= Aminocyclitol =

Class of chemical compounds

The aminocyclitols are compounds related to cyclitols. They possess features of relative and absolute configuration that are characteristic of their class and have been extensively studied; but these features are not clearly displayed by general methods of stereochemical nomenclature, so that special methods of specifying their configuration are justified and have long been used. In other than stereochemical respects, their nomenclature should follow the general rules of organic chemistry.

== Aminocyclitol natural products ==
The aminocyclitol family of natural products is a class of sugar-derived microbial secondary metabolites that demonstrate significant biological activities. Aminocyclitols are found as a component of aminoglycoside antibiotics which is also called as pseudosugars or pseudosaccharides. Aminocyclitols have chemical structures of a carbon ring with amine functional group(s). The class of aminocyclitol containing natural products can be divided by ring sizes or types of precursors.

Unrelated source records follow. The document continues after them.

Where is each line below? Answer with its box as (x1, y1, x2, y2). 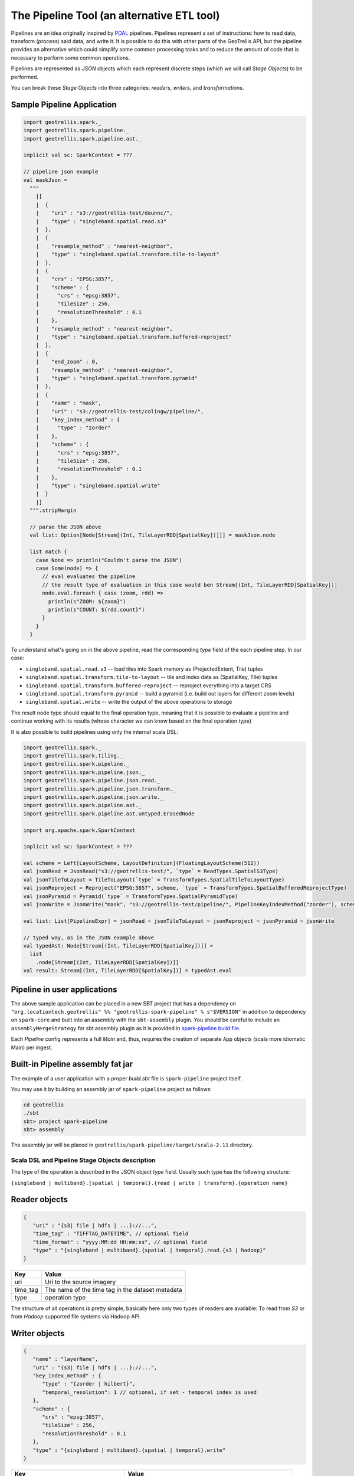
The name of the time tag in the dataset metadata (45, 1285, 182, 1294)
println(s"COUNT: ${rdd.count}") (48, 606, 145, 613)
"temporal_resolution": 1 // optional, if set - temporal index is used (42, 1389, 257, 1396)
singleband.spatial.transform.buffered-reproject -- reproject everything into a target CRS (25, 682, 271, 689)
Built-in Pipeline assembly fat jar (11, 1059, 133, 1069)
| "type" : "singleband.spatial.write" (35, 482, 160, 489)
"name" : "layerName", (32, 1356, 99, 1363)
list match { (29, 548, 67, 555)
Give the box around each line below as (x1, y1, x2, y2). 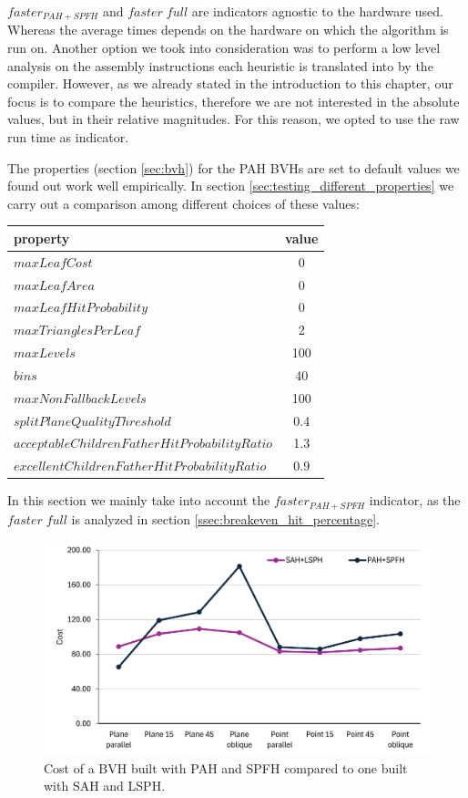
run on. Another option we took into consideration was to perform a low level (7, 38, 441, 57)
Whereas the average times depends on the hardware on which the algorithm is (7, 20, 449, 39)
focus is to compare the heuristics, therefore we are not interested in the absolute (7, 91, 460, 110)
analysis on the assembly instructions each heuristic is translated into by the (7, 56, 433, 75)
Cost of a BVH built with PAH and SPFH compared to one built (44, 758, 408, 777)
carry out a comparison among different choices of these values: (7, 193, 360, 212)
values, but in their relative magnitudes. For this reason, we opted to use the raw (7, 109, 460, 129)
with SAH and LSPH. (44, 776, 166, 795)
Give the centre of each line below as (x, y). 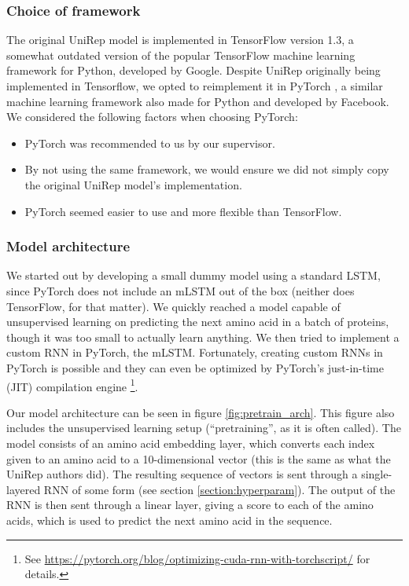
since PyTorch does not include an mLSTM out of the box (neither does (181, 290)
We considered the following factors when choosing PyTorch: (152, 117)
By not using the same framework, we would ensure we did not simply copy (207, 169)
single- (377, 474)
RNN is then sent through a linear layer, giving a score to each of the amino (190, 505)
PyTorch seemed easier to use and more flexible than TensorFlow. (183, 211)
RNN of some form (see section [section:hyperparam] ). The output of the (219, 489)
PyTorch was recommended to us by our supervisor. (150, 143)
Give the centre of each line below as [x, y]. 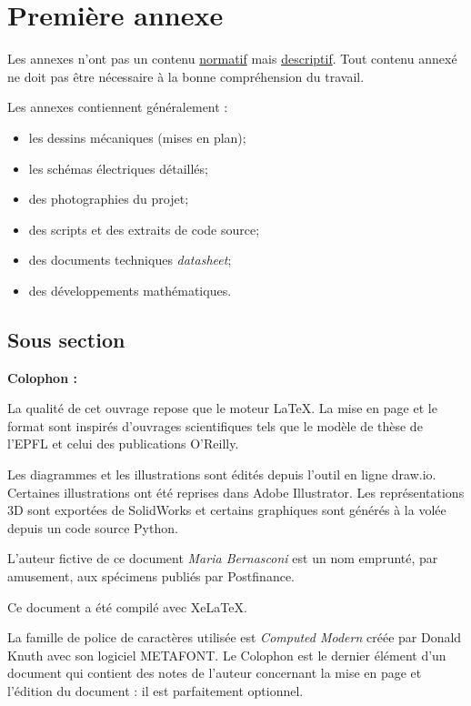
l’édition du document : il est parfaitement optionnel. [155, 690]
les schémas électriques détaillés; [118, 168]
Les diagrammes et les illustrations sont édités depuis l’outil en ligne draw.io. [222, 474]
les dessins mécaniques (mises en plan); [137, 137]
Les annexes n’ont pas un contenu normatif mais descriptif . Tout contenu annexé [232, 59]
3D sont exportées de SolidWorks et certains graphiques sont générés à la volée [227, 510]
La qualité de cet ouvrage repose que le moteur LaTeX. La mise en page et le [222, 408]
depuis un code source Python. [93, 527]
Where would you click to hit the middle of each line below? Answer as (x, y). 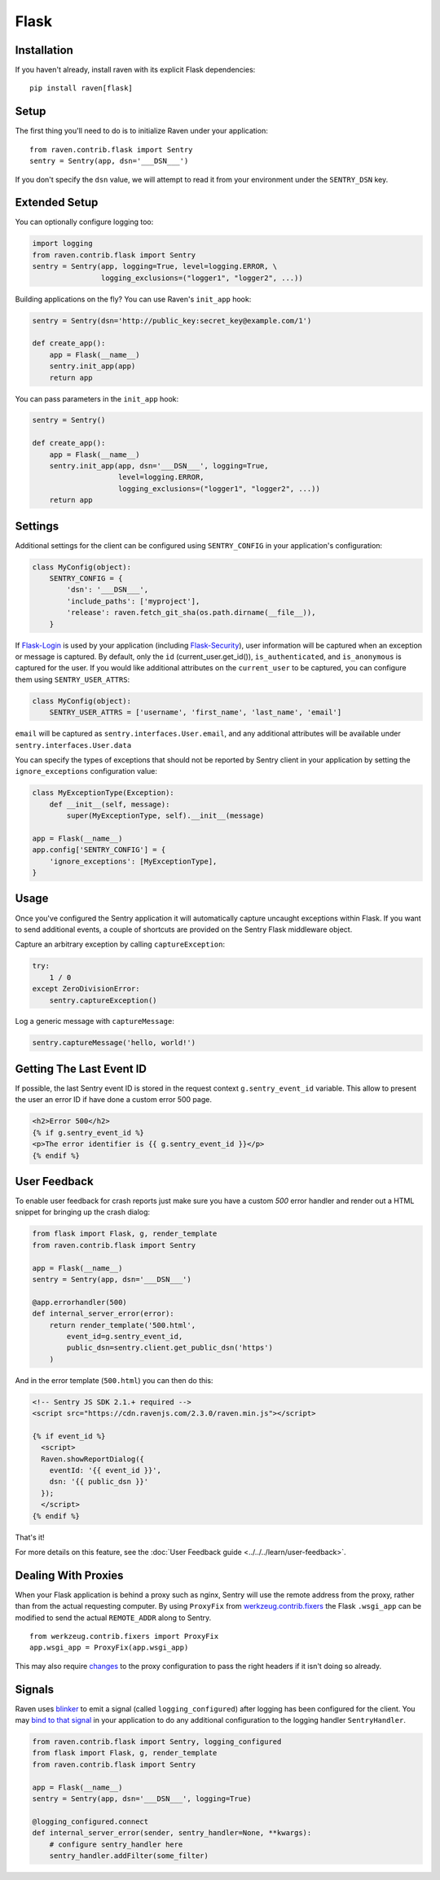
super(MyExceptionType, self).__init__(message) (165, 816)
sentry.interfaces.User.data (73, 745)
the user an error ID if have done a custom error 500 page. (113, 1100)
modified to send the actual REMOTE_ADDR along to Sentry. (113, 1618)
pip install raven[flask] (81, 88)
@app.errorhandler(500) (80, 1302)
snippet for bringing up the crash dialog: (83, 1212)
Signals (35, 1689)
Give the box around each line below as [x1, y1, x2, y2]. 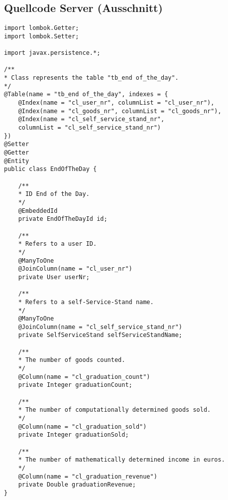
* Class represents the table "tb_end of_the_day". [4, 74, 179, 82]
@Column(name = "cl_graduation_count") [18, 373, 150, 380]
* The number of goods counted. [18, 356, 125, 364]
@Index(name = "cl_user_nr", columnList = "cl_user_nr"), [18, 99, 215, 107]
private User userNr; [18, 273, 90, 281]
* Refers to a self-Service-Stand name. [18, 298, 154, 306]
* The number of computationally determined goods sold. [18, 406, 211, 414]
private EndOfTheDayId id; [18, 215, 108, 223]
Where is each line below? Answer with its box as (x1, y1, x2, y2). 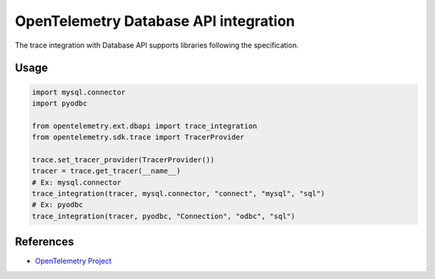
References (14, 235, 74, 249)
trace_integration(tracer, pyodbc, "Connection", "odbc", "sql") (31, 211, 296, 221)
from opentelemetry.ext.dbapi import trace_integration (31, 121, 258, 131)
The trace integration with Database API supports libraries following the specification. (14, 40, 299, 50)
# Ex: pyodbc (31, 200, 84, 210)
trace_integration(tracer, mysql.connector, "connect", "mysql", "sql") (31, 189, 325, 198)
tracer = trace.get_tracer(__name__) (31, 166, 181, 176)
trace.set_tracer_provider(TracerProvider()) (31, 155, 215, 164)
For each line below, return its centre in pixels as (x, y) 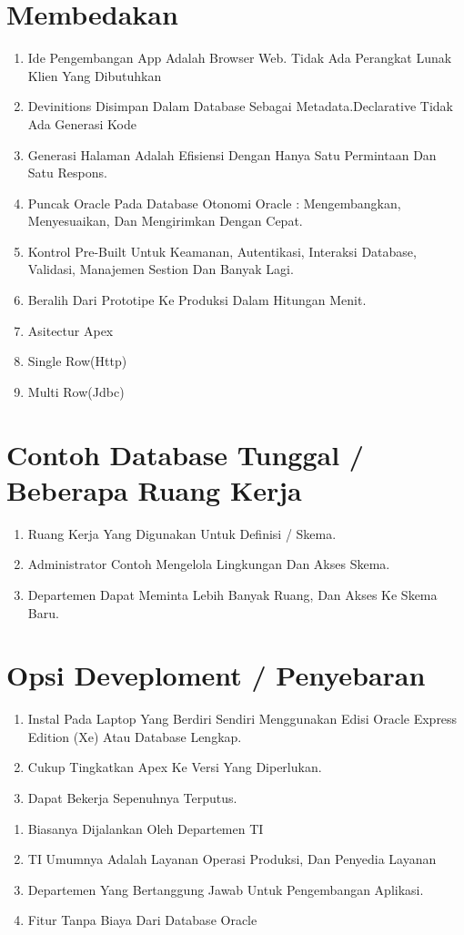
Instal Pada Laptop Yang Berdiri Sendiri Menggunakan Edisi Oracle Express (242, 719)
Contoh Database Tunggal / (185, 454)
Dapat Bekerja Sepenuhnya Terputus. (132, 798)
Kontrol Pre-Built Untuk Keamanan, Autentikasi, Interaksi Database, (222, 251)
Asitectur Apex (71, 330)
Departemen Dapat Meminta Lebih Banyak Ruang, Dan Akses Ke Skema (232, 594)
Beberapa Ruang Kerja (154, 489)
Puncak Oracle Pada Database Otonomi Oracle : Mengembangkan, (214, 203)
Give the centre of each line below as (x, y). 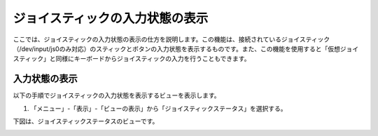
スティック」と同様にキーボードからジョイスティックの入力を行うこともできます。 (132, 59)
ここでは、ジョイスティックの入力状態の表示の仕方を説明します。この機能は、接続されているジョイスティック (171, 39)
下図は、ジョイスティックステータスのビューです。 (86, 121)
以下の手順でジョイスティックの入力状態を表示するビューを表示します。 (117, 95)
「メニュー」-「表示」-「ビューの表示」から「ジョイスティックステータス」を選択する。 (159, 108)
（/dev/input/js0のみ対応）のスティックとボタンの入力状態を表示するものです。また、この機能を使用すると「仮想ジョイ (186, 48)
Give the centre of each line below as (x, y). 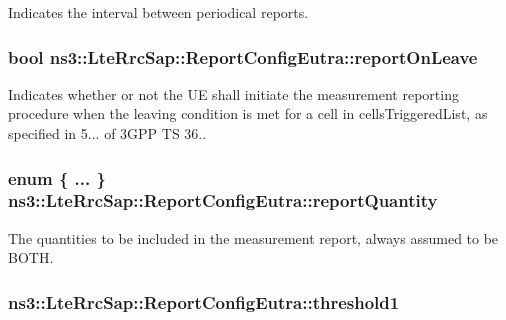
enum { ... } (57, 177)
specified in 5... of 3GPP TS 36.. (107, 133)
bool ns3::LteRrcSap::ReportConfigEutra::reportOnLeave (243, 56)
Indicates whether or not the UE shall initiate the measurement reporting (233, 93)
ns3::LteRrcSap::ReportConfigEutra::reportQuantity (223, 200)
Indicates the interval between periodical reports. (158, 12)
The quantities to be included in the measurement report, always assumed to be (253, 237)
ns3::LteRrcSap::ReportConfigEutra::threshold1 (204, 301)
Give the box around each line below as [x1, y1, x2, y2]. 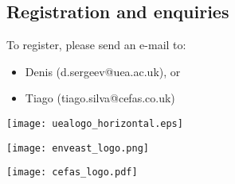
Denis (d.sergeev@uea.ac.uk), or [25, 63, 181, 79]
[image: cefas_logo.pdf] [6, 167, 138, 178]
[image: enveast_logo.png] [6, 142, 149, 154]
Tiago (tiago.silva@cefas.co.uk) [25, 90, 175, 106]
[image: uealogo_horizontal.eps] [6, 117, 183, 129]
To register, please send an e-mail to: [6, 36, 186, 53]
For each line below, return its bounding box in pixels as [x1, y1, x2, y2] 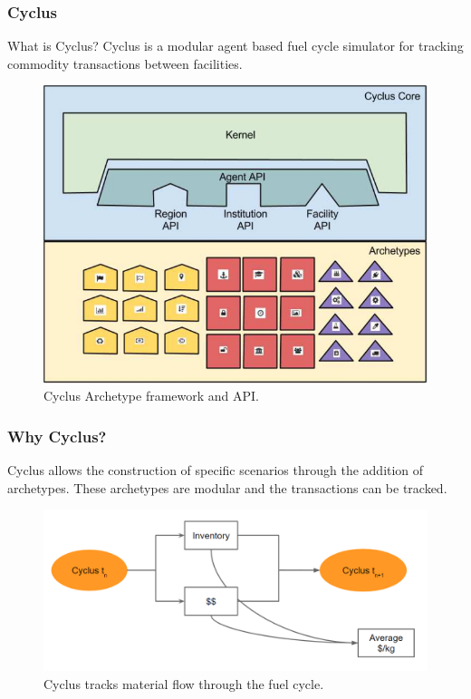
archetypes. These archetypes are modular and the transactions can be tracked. [7, 478, 447, 497]
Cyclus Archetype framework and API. [43, 386, 259, 405]
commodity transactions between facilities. [7, 53, 243, 73]
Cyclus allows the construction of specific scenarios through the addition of [7, 460, 424, 479]
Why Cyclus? [7, 424, 107, 447]
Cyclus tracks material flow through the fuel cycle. [43, 674, 324, 693]
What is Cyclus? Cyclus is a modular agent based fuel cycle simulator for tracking [7, 36, 464, 55]
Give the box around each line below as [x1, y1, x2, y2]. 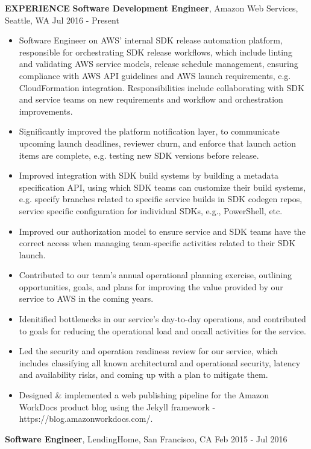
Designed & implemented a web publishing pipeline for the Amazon [19, 389, 269, 401]
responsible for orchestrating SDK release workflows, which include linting [19, 45, 292, 58]
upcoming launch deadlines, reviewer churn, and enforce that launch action [19, 136, 296, 149]
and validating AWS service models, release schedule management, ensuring [19, 57, 298, 70]
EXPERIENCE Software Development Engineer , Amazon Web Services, [5, 2, 298, 14]
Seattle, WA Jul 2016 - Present [5, 13, 119, 26]
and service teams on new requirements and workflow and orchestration [19, 93, 283, 106]
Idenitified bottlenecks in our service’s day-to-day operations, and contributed [19, 313, 306, 325]
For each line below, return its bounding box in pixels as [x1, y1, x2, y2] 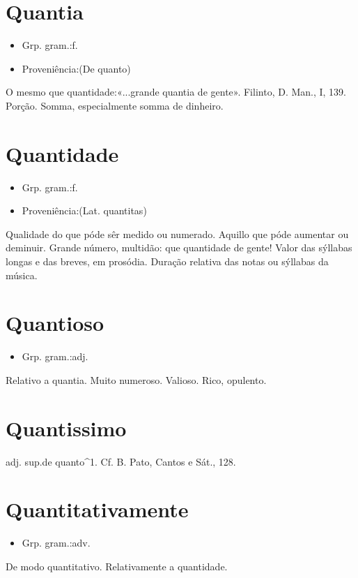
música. [6, 267, 38, 282]
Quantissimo [6, 413, 127, 442]
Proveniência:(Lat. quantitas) [22, 203, 147, 218]
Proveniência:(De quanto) [22, 61, 131, 75]
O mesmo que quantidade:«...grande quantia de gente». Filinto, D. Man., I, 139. [6, 84, 347, 99]
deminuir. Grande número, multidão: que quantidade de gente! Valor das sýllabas [6, 240, 352, 255]
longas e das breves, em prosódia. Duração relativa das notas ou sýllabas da [6, 254, 329, 268]
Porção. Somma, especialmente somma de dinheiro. [6, 98, 224, 112]
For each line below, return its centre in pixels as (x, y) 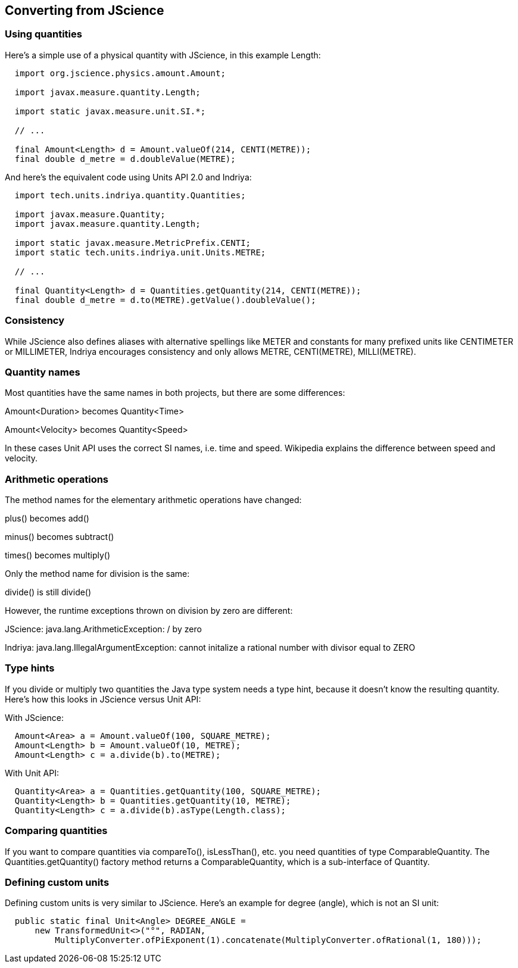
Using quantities (43, 34)
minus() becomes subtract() (60, 537)
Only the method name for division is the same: (97, 574)
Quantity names (43, 372)
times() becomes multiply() (58, 555)
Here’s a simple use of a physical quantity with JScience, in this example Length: (163, 55)
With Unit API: (32, 773)
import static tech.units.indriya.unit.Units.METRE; (140, 252)
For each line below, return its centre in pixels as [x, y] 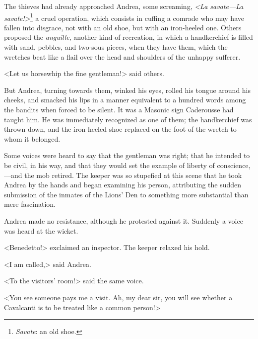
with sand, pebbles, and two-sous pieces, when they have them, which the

=== Five-membered ring aminocyclitols ===

pactamycin

=== Six-membered ring aminocyclitols ===

- 2-deoxy-scyllo-inosose derived aminoglycosides
This class includes kanamycin, neomycin, gentamicin, apramycin, hygromycin.
- myo-inositol 1-phosphate derived aminoglycosides
This class includes streptomycin, spectinomycin.
- sedoheptulose 7-phosphate derived C7N aminocyclitol natural products
This class includes acarbose, validamycin, validoxylamine A, salbostatin, cetoniacytone A, pyralomicin 1a, kirkamide

== Biosynthesis of C7N aminocyclitols ==
Sedoheptulose 7-phosphate, a pentose phosphate pathway intermediate, is a common precursor of C7N aminocyclitol moiety of natural products, such as acarbose, validamycin A, salbostatin, cetoniacytone A, and pyralomicin 1a. 2-epi-5-epi-valiolone synthase (EEVS), one of the sugar phosphate cyclase family enzyme and which is a homolog of 3-dehydroquinate synthase in shikimate pathway, catalyzes the formation of a common intermediate, 2-epi-5-epi-valiolone from sedoheptulose 7-phosphate. After multiple enzyme reaction steps, which include phosphorylation, epimerization, dehydration, and keto-reduction reactions, valienol, an important core structure is formed which leads to the formation of C7N aminocyclitol containing natural products. In validamycin biosynthesis, the C-N linkage which connect the C7 cyclitol moiety to the other was found to be formed by unprecedented actions of nucleotidyltransferase and glycosyltransferase-like enzymes (which is termed pseudoglycosyltransferase).